The following steps illustrate how this form of memory management works:
Stores may be reused. When a store is reused, the implementation may reallocate the buffer as necessary to accommodate the new data request. Hence, any data which may previously have been contained in the store will be discarded. In this manner, the amount of data necessary for transferring information from the implementation to the application can be optimized.
A Store is used by the implementation to manage the memory needed by the functions which return complex data structures or data structures whose exact size is unknown by the application. The Store resource is opaque to the application. The application does not know the structure of the Store or how it is implemented. The Store is defined as a void *. The binding defines two new function that create (CreateStore, bound as SRM_CreateStore) and destroy (DeleteStore, bound as SRM_DeleteStore) a Store.
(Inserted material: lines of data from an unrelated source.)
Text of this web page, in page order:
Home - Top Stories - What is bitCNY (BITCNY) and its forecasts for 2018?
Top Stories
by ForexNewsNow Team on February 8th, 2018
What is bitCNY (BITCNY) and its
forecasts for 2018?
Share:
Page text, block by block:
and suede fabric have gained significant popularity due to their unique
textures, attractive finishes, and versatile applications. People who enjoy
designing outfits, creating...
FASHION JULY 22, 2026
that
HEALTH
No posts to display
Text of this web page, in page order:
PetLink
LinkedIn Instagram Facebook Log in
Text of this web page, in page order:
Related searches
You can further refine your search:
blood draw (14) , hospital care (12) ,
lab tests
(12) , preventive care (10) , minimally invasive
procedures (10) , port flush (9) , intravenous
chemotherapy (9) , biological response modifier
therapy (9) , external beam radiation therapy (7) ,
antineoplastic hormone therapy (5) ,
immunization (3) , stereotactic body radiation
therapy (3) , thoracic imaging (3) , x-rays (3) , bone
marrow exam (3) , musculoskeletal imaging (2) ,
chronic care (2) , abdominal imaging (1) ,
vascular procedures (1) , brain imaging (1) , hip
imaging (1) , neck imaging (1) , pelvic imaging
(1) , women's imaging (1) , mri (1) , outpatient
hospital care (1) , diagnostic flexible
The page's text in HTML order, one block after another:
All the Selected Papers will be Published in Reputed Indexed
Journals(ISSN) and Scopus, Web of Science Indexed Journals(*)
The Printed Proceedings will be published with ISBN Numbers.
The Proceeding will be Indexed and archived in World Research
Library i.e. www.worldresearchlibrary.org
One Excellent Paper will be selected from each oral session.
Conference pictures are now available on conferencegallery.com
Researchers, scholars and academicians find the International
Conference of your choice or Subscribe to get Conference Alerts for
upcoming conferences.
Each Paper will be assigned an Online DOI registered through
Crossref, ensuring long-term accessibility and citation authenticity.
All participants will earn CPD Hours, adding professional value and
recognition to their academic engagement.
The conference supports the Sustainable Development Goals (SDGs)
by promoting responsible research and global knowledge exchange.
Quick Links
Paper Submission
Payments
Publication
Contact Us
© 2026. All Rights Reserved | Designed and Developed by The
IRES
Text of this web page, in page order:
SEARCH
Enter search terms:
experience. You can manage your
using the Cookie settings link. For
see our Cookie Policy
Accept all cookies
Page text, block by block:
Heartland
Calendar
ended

The semantics of the Store resource provide two levels of memory management. The implementation is responsible for managing the memory at a low level because it uses, re-uses, allocates and deallocates memory from the system in order to return information to the application. But the application is ultimately responsible for managing the memory at a high level because it creates and destroys Stores.
A Store is passed as a parameter to a function returning complex data. Another parameter to this function is a pointer to a pointer to the structure which defines the format of the returned data. The Store contains memory for the structure and any additional memory reference by fields within the structure. The application accesses the returned data through its pointer to the structure; it does not use the Store to access data.
A Store continues to hold the information returned from the function until the Store is destroyed by the DeleteStore function, or until the Store is used as an argument to a subsequent function which returns complex data. At that time, the old information is replaced with the new. Thus multiple calls to functions overwrite the contents of a Store. The actual memory managed by a Store may change each time the Store is passed as an argument thus invalidating old pointers which may have been returned in previous calls. A Store only contains the results of the last function. An application may create more than one Store.
This binding defines two new errors that can occur when using or creating a Store; these errors are described in 3.10.2 C-specific SRM errors. For all functions using a Store, these and other errors are returned as the return value for the function. Whenever, an error occurs which involves a Store, the pointer being returned shall have value NULL.
The definitions for the functions CreateStore and DeleteStore follow:
SRM_CreateStore
Abstract Function: CreateStore
SRM_StatusCode SRM_CreateStore (
SRM_Store *store /* OUT store construct */
);
SRM_DeleteStore
Abstract Function: DeleteStore
SRM_StatusCode SRM_DeleteStore (
SRM_Store store, /* store construct */
);
All errors reported by an implementation are returned by functions using the data type SRM_StatusCode. Errors status values defined in ISO/IEC 18026 are assigned positive enumerant values.
This binding defines errors specific to the C language binding. These are defined in Table 3.2.
Table 3.2 — C-specific SRM errors
|
Enumerant |
Message |
|---|---|
|
SRM_BUFFER_OVERFLOW |
Buffer too small to hold data. |
|
SRM_ENUMERATION_VALUE_INVALID |
Enumeration type out of range. |
|
SRM_CANNOT_ALLOCATE_MEMORY |
Cannot allocate memory. |
|
SRM_STORE_INVALID |
Store provided is invalid. |
‡ For the purpose of this International Standard and according to the rules for the designation and operation of registration authorities in the ISO Directives, the ISO council has designated the NIMA to act as registration authority.